WHAT IS REQUIRED: Nothing in the records may be altered, and no picture may be included. Restate them in full.

RECORDS FOR THE EXERCISE:

════════════════

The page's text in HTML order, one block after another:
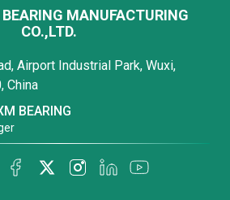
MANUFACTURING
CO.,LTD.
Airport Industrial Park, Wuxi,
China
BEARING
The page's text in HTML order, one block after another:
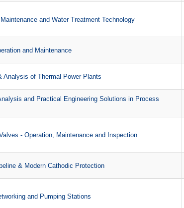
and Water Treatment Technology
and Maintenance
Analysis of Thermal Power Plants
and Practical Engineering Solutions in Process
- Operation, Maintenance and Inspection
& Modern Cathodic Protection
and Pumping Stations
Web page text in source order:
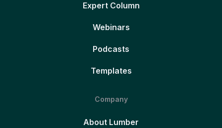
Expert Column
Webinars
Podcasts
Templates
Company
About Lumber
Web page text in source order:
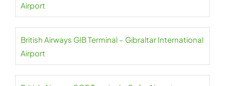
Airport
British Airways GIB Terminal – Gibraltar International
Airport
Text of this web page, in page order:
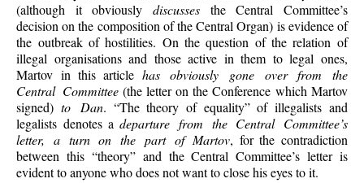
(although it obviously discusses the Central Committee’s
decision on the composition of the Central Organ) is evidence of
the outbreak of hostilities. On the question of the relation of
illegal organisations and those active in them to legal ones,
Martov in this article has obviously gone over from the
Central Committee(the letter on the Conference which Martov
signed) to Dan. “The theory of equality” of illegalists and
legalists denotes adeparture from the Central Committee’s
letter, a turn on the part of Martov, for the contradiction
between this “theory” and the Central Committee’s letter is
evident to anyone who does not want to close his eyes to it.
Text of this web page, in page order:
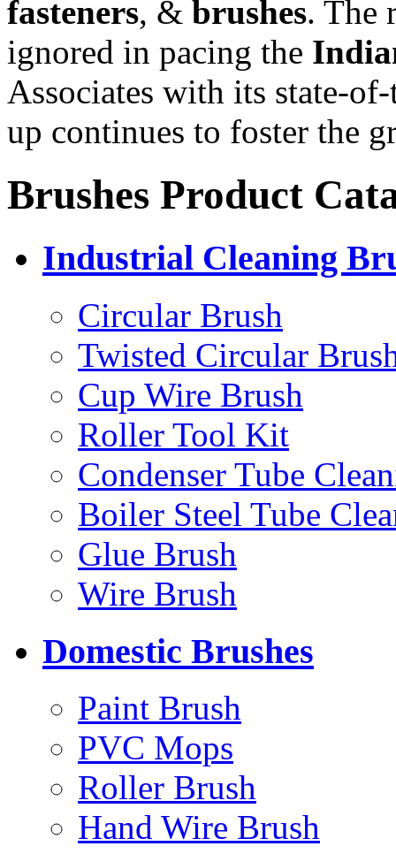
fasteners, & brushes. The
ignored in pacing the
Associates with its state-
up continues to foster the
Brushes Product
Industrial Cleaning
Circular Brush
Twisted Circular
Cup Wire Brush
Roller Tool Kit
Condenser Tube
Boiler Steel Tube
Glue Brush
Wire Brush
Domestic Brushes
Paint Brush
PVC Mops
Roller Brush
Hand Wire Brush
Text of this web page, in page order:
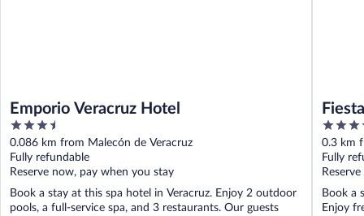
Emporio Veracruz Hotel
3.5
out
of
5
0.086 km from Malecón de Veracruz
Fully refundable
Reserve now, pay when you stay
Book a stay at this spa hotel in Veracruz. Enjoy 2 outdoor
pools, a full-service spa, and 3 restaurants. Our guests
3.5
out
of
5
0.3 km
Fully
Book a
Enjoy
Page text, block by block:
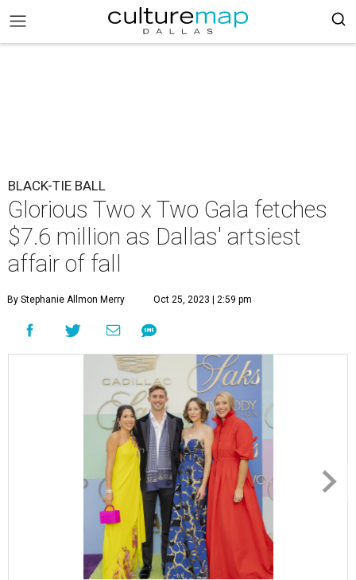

════════════════

ANSWER:
The page's text in HTML order, one block after another:
MANUFACTURING
CO.,LTD.
Airport Industrial Park, Wuxi,
China
BEARING
The page's text in HTML order, one block after another:
and Water Treatment Technology
and Maintenance
Analysis of Thermal Power Plants
and Practical Engineering Solutions in Process
- Operation, Maintenance and Inspection
& Modern Cathodic Protection
and Pumping Stations
Web page text in source order:
Expert Column
Webinars
Podcasts
Templates
Company
About Lumber
Web page text in source order:
Airport
British Airways GIB Terminal – Gibraltar International
Airport
Text of this web page, in page order:
(although it obviously discusses the Central Committee’s
decision on the composition of the Central Organ) is evidence of
the outbreak of hostilities. On the question of the relation of
illegal organisations and those active in them to legal ones,
Martov in this article has obviously gone over from the
Central Committee(the letter on the Conference which Martov
signed) to Dan. “The theory of equality” of illegalists and
legalists denotes adeparture from the Central Committee’s
letter, a turn on the part of Martov, for the contradiction
between this “theory” and the Central Committee’s letter is
evident to anyone who does not want to close his eyes to it.
Text of this web page, in page order:
fasteners, & brushes. The
ignored in pacing the
Associates with its state-
up continues to foster the
Brushes Product
Industrial Cleaning
Circular Brush
Twisted Circular
Cup Wire Brush
Roller Tool Kit
Condenser Tube
Boiler Steel Tube
Glue Brush
Wire Brush
Domestic Brushes
Paint Brush
PVC Mops
Roller Brush
Hand Wire Brush
Text of this web page, in page order:
Emporio Veracruz Hotel
3.5
out
of
5
0.086 km from Malecón de Veracruz
Fully refundable
Reserve now, pay when you stay
Book a stay at this spa hotel in Veracruz. Enjoy 2 outdoor
pools, a full-service spa, and 3 restaurants. Our guests
3.5
out
of
5
0.3 km
Fully
Book a
Enjoy
Page text, block by block:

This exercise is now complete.